Spooky's House of Jumpscares (2015)
Spooky's House of Jumpscares is a rather tedious arrangement of random rooms where not a lot is happening - at least for the first 200 of 1000 rooms. However, it's a free game so there's not much to complain. One of the rare highlights is the arcade that can be found randomly, just as the other rooms. While the interior decoration is just as spartan as the rest of the game, there are two playable machines - a Pac-Man clone with terrible mouse controls called "Mrs. Spook", and the sidescroller "Mall of the Spook" where you play as the ghost and rush with a knife through passengers, whom you have to slaughter to avoid running out of blood.
Nintendo's multiplayer paint shooter is going to feature arcade machines in its central hub area. These can be used to access up to four mini games starring a squid, which are oddly styled like early Famicom games, even including mockup box art. Unfortunately, it has been announced that three of the games will be locked behind arbitrary Amiibo scans. So given Nintendo's track record of distributing those, not everyone might end up being able to access the games.
Odds and ends
There are a few more games that didn't make the list as standalone entries, for a lack of enough content to show or talk about and couldn't be grouped into any fitting themes:
- The header image for this article is from Darius, which has a joke ending where you see the pilot of Darius playing Darius.

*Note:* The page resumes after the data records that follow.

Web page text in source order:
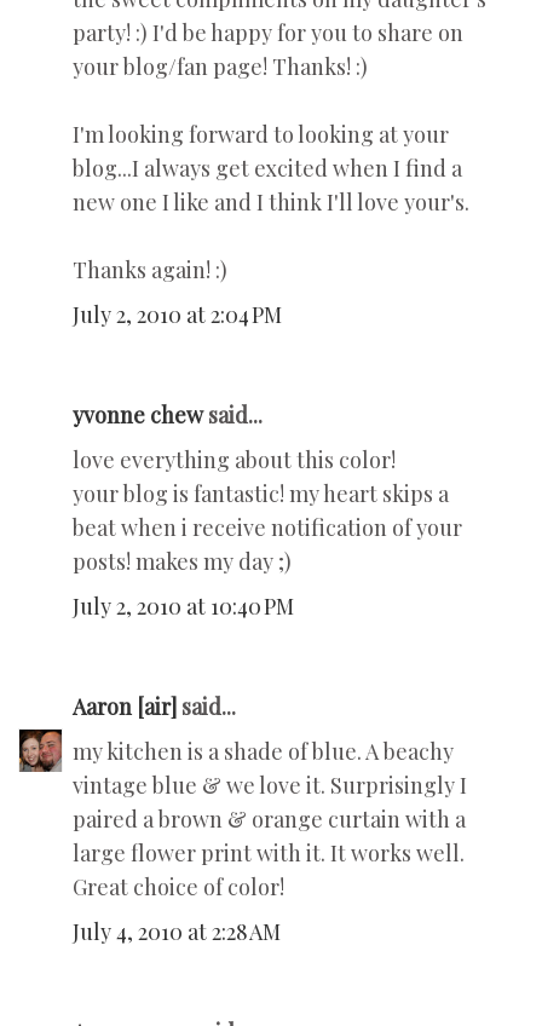
party! :) I'd be happy for you to share on
your blog/fan page! Thanks! :)
I'm looking forward to looking at your
blog...I always get excited when I find a
new one I like and I think I'll love your's.
Thanks again! :)
July 2, 2010 at 2:04 PM
yvonne chewsaid...
love everything about this color!
your blog is fantastic! my heart skips a
beat when i receive notification of your
posts! makes my day ;)
July 2, 2010 at 10:40 PM
Aaron [air] said...
my kitchen is a shade of blue. A beachy
vintage blue & we love it. Surprisingly I
paired a brown & orange curtain with a
large flower print with it. It works well.
Great choice of color!
July 4, 2010 at 2:28 AM

- The 1987 Japanese porn adventure Dreamy Town Majo features an arcade location, where you can insert a 100 yen coin and a woman on screen asks you if you want to play mahjong (you can't).
- Vital Light for the Amiga fashions itself as "the best arcade game ever invented", showing its own imaginary cabinet in the intro.
- Jet Set Radio's Benten area has a building called "Game Pit", which could be either an arcade or a games shop.
- The second stage in the controversial Korean Snow Bros. clone Terror-beom Bin Laden Jabara ("Catch the Terrorist Bin Laden") is an arcade with cabinets, UFO catchers and shoot-em-up displays in the background.
- The Korean raising simulation visual novel Strawberry Note 2 has an arcade area as well.
- In the intro to Tron 2.0, the hero Jet is seen playing the tank level of the original Tron arcade game.